Let do a short short review of analytics databases. I had an old post on this topic that discussed the realtime and batch mode divide, and at the time, I implicitly ignored unstructured data because established analytics solution do not handle binary blobs. In this note, we focus on structured vs. unstructured data. To simplify discussion, I also ignore analytics solutions tailored to transactions, caching, and streaming processing, e.g. mysql, redis, kafka. For structured data, the most popular options are Hive, Iceberg, Delta Lake, Snowflake. For unstructured data, they are almost always stored in object store as S3, Google Cloud Storage, or Azure Object Store. Analytics databases are designed to store and process large amount of structured data. Data is a table where each column has a defined type such as text, number, or boolean. Each table scales to trillions of rows or beyond. A single table could have petabytes or data1. The query pattern is something logically equivalent to SQL statements. Query execution is equivalent to batch processing. The most popular query engines are MapReduce, Tez, SparkSQL, Presto, Flink, and Ray. Most databases support a variety of these engines. For example, Hive, Iceberg, and Delta Lake all support Presto, Flink, and Spark. In many ways, these solutions are similar2.

I will use Iceberg as an example to illustrate the key components a data analytics solution. A workin Iceberg deployment has three components: data, metadata, and query engine. Data are stored as parquet files in an distributed file system or an object store. A table’s metadata layer is managed by metadata files, which manage manifest files, which manage manifest lists, which manage data files. All four of these file types (metadata files, manifest files, manifest list, and parquet files) contain some sort of hints, e.g. partitions, column information, value ranges or bloom filters, that are use for skipping data3. Query execution first filters data and then apply some compute actions. They are translated to a distributed compute engine such Spark and Presto.

Iceberg Table Internals
Other solutions such as Snowflake, Delta Lake, Hive are similar in broad strokes. For example, the key difference between Hive and Iceberg is how metadata is organized. Hive’s metadata is much simpler than Iceberg. A Hive table metadata only keep tracks of what partition is registered. Each partition corresponds to a S3 dir. Iceberg has much more design around metadata.

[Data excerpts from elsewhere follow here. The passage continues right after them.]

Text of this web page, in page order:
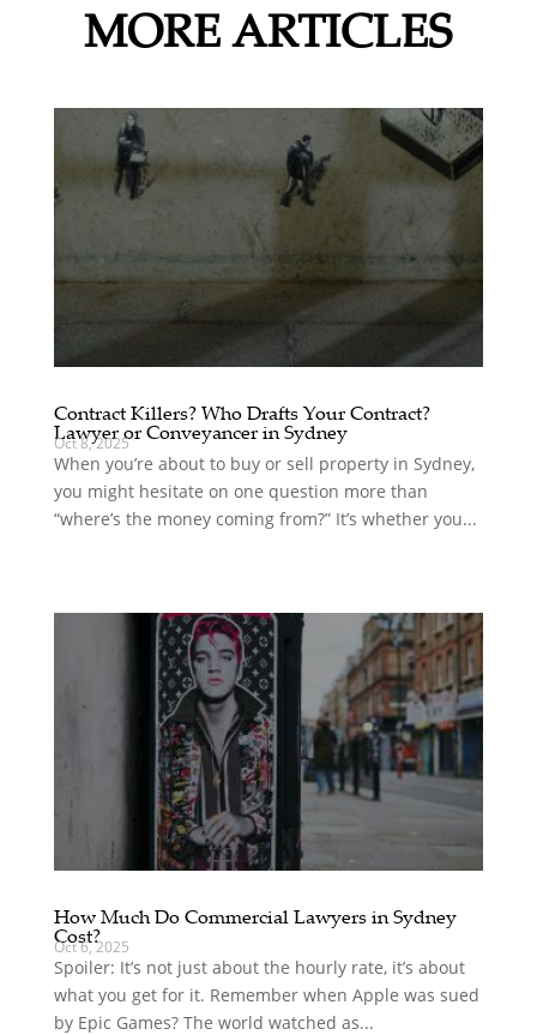
MORE ARTICLES
Contract Killers? Who Drafts Your Contract?
Lawyer or Conveyancer in Sydney
Oct 8, 2025
When you’re about to buy or sell property in Sydney,
you might hesitate on one question more than
“where’s the money coming from?” It’s whether you...
How Much Do Commercial Lawyers in Sydney
Cost?
Oct 6, 2025
Spoiler: It’s not just about the hourly rate, it’s about
what you get for it. Remember when Apple was sued
by Epic Games? The world watched as...

Object stores do not offer analytics capabilities. Object stores could be viewed as key-value store or a distributed file system. When it is viewed as a key-value store, we should not be confused it as a low latency distributed key-value store in the vein of dynamodb, aerospike, or distributed Redis. Object store is not meant to be used for read/write 10 bytes object millions of times per second. Another way to look at an object store is that it is a horizontally scaled out file system. In fact, most of the previously mentioned analytics database use a object store to as the storage backend for data files. Object store is extremely simple yet powerful. It is a foundational component of almost all modern data platforms. However, in order to get useful information out of billion or trillion of binary blobs stored in object store, we usually have to build custom data pipelines to extract information.

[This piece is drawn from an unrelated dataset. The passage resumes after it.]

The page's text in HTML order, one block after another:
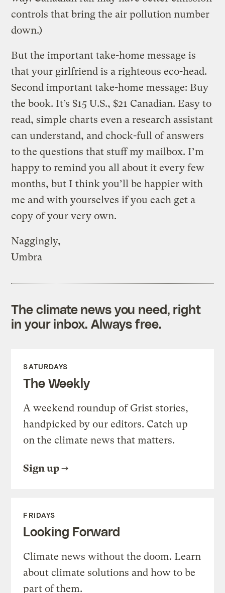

In the past, we only bother to run queries on structured metadata because it is expensive to extract useful information from unstructured data. It requires a lot of validation to get each extraction to be sufficiently high fidelity. With VLM and LLM, each new question is literally just another question written in plain English. Working with unstructured data is no longer restricted to teams with expensive engineering talents. Anyone should be empowered to ask meaningful questions and be given the ability to execute those queries. Anyone who is willing to execute SQL had been able to get meaning out of structured data. The data transformation from unstructured from structured should be just as easy 4.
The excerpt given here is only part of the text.